Materials provided:
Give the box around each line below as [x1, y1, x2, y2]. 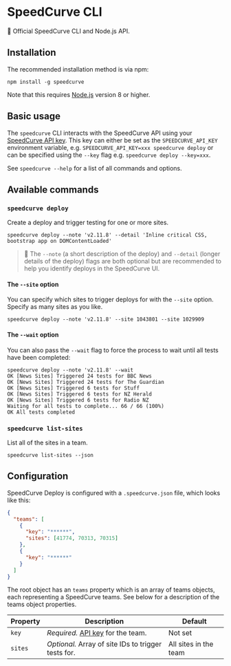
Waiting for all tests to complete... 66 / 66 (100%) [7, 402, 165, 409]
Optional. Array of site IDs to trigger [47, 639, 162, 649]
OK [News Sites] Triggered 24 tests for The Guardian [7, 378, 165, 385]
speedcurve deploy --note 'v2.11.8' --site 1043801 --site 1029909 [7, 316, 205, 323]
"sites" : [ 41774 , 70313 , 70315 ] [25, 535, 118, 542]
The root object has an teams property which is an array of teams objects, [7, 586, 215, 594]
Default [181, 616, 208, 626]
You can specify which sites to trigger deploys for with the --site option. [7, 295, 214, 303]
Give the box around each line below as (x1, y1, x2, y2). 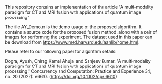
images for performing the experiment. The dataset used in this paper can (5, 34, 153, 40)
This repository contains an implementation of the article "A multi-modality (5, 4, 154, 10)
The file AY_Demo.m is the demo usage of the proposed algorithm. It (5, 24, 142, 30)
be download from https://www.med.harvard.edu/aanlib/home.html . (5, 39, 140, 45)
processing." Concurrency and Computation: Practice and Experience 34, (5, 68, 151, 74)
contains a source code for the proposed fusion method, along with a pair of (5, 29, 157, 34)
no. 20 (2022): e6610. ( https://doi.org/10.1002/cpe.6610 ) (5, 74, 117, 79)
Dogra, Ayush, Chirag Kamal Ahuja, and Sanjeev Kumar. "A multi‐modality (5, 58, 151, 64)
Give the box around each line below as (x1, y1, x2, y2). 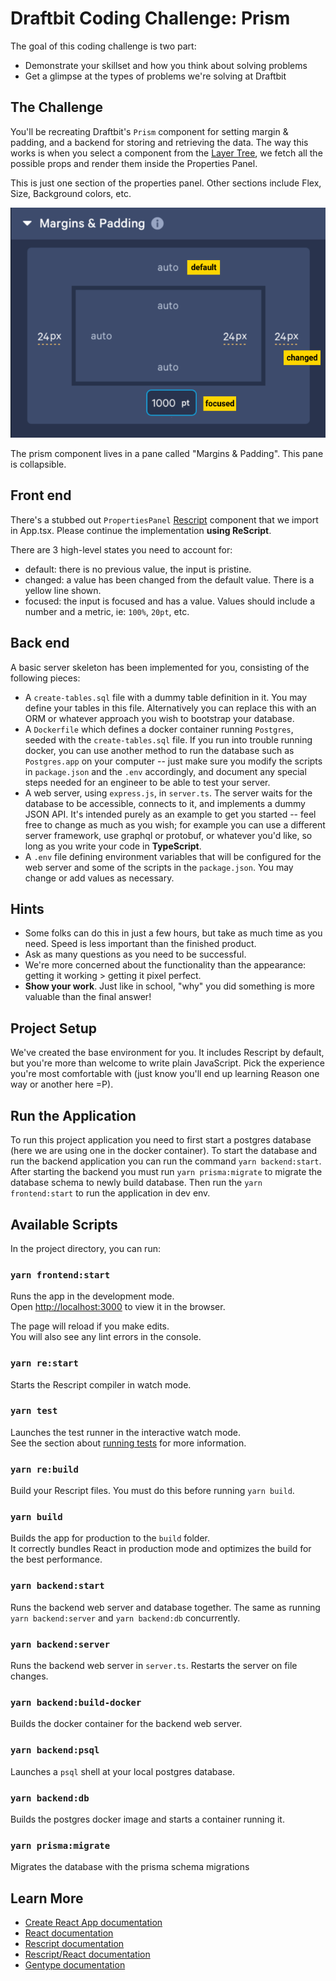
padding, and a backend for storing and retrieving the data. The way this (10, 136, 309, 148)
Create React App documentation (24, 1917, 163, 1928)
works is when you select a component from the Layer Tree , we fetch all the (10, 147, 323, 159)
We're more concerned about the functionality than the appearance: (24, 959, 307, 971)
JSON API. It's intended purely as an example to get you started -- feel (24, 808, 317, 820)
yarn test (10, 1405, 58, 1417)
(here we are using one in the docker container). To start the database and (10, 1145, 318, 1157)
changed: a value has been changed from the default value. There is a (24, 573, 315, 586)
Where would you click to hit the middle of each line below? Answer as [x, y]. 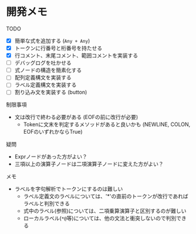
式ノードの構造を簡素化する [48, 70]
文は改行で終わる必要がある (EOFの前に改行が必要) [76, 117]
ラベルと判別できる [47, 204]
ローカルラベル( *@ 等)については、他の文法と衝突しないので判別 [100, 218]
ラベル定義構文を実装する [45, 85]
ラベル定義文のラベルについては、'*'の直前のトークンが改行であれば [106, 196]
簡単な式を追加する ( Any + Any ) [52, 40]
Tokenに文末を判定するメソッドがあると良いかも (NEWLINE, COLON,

What is needed: After dropping the pictures, please set down the lines from the beginning of the listing through the line containing "We're more concerned", both included, exactly as they stand.

Response box:
Give the box around each line below as [x1, y1, x2, y2]. 
Waiting for all tests to complete... 66 / 66 (100%) [7, 402, 165, 409]
Optional. Array of site IDs to trigger [47, 639, 162, 649]
OK [News Sites] Triggered 24 tests for The Guardian [7, 378, 165, 385]
speedcurve deploy --note 'v2.11.8' --site 1043801 --site 1029909 [7, 316, 205, 323]
"sites" : [ 41774 , 70313 , 70315 ] [25, 535, 118, 542]
The root object has an teams property which is an array of teams objects, [7, 586, 215, 594]
Default [181, 616, 208, 626]
You can specify which sites to trigger deploys for with the --site option. [7, 295, 214, 303]
Give the box around each line below as (x1, y1, x2, y2). 
images for performing the experiment. The dataset used in this paper can (5, 34, 153, 40)
This repository contains an implementation of the article "A multi-modality (5, 4, 154, 10)
The file AY_Demo.m is the demo usage of the proposed algorithm. It (5, 24, 142, 30)
be download from https://www.med.harvard.edu/aanlib/home.html . (5, 39, 140, 45)
processing." Concurrency and Computation: Practice and Experience 34, (5, 68, 151, 74)
contains a source code for the proposed fusion method, along with a pair of (5, 29, 157, 34)
no. 20 (2022): e6610. ( https://doi.org/10.1002/cpe.6610 ) (5, 74, 117, 79)
Dogra, Ayush, Chirag Kamal Ahuja, and Sanjeev Kumar. "A multi‐modality (5, 58, 151, 64)
Give the box around each line below as (x1, y1, x2, y2). 
padding, and a backend for storing and retrieving the data. The way this (10, 136, 309, 148)
Create React App documentation (24, 1917, 163, 1928)
works is when you select a component from the Layer Tree , we fetch all the (10, 147, 323, 159)
We're more concerned about the functionality than the appearance: (24, 959, 307, 971)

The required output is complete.